As much as I admire the effort to somehow help the OSS community in getting more funding, I can’t help but disagree with a lot of this opinions and views.
No, it’s absolutely not enough to think that writing some blog posts and merging a PR within 20min of creating it, is all the community engagement needed to introduce SponsorLink to a library utilized by thousands of people and projects. In German we have the two terms “Bringschuld” and “Holschuld” denoting that it’s debt that the creditor is obligated to deliver, respectively that the the debt needs to be collected by the creditor. Community involvement isn’t a “Holschuld”, but a “Bringschuld”, you as the maintainer have to reach out to (formerly) active contributors and start a discussion with them. Don’t just expect them to show up, because you’ve written a blog post on a completely separate platform and have linked it in some release notes.
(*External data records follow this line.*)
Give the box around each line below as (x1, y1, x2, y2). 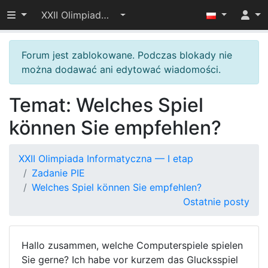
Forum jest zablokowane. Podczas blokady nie (22, 49, 232, 61)
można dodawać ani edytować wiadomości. (22, 63, 221, 75)
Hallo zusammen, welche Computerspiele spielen (22, 239, 243, 251)
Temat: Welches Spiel (9, 93, 203, 117)
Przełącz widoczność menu (7, 8, 130, 20)
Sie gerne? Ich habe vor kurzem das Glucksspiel (22, 254, 238, 266)
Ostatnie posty (183, 196, 249, 208)
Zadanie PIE (32, 167, 85, 179)

The number one issue of SponsorLink is really not the method used. Yes, it’s a glaring oversight that sending around hashed email addresses is a privacy nightmare to unfold, but that’s just the icing on the cake. The issue is the one of trust and trust was, again, not broken because of the hashing method used, but because there was no discourse. There was no proper communication and informing of the users, and finally, there was no opt-out. All this doesn’t mean, that all that was needed was a better communication, no that means that proper communication would have yielded a massive pushback, which would’ve never supported the introduction of SponsorLink.
Many of the other underlying points in the response, I believe to have covered in the areas above already.
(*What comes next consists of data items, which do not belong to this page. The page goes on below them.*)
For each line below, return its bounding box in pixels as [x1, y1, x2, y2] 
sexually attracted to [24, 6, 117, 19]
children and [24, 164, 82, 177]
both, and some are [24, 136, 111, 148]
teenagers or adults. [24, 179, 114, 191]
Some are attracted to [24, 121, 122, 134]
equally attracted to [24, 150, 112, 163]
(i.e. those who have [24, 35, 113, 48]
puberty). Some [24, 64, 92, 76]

Funding of software development is a tough spot and I haven’t even mentioned venture capital investments, but I’m convinced, if you put in the work either in building a community or in doing administrative work, you can successfully finance your open source work. You’ll unlikely get rich and working for any software company will likely yield a (much) high income, but maybe there’s a balance to be had?
I personally write open source software, because it’s fun to share work in the open and with SFML I’ve seen many young people and students get into C++ and game dev with the help of SFML and its community, which wouldn’t otherwise be possible with a commercial project. It fills me with joy being able to help someone and knowing that SFML might have just been their introduction to a whole new world of software development.
As for Moq, on our project we’ve replaced with with NSubstitute by now and noticed that NSubstitute makes some code more readable, but I don’t think that’s the only way forward. The trust towards kzu certainly remains broken, so it’s up to every maintainer to decide, whether the risk of sticking with Moq is worth it for them.
I wish kzu all the best on his quest for funding FOSS projects, and hope he can one day recognize his mistakes and provide a proper, well overdue apology to the user base of his projects.